> REQUIREMENT:
If a line in the listing below includes the string "these", pull it out.

> RECORDS FOR THIS EXERCISE:
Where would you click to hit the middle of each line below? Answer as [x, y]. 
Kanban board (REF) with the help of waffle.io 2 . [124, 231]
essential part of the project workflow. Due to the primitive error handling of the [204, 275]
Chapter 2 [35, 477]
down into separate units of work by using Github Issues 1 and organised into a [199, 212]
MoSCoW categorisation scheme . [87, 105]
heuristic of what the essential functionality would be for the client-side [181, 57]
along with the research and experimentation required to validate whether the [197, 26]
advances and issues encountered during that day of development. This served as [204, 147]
* * *
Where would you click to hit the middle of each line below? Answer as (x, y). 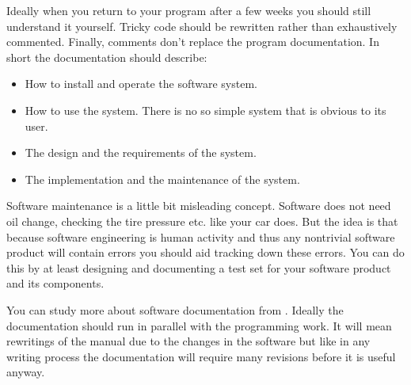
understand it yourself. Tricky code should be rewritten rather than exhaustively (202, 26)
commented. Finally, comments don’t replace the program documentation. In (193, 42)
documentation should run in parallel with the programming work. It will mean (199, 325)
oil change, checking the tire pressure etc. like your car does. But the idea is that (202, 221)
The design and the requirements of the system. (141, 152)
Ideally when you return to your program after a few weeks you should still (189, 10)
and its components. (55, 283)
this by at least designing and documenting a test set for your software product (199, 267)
---
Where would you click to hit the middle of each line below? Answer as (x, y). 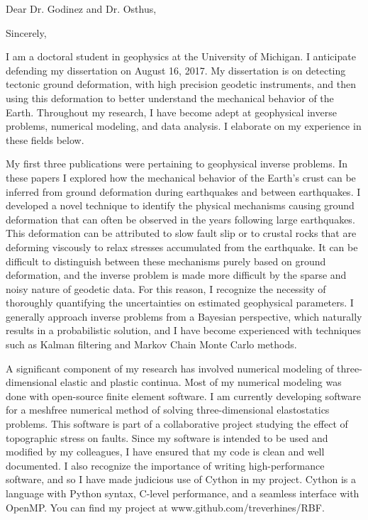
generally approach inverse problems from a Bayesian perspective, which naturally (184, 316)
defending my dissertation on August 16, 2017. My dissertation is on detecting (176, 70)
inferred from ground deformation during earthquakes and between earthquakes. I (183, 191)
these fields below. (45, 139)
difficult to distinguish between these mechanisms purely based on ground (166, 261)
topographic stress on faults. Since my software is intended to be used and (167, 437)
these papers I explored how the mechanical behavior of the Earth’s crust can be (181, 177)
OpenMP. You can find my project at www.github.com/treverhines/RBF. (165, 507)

> TASK SOLUTION:
these fields below. (45, 139)
difficult to distinguish between these mechanisms purely based on ground (166, 261)
these papers I explored how the mechanical behavior of the Earth’s crust can be (181, 177)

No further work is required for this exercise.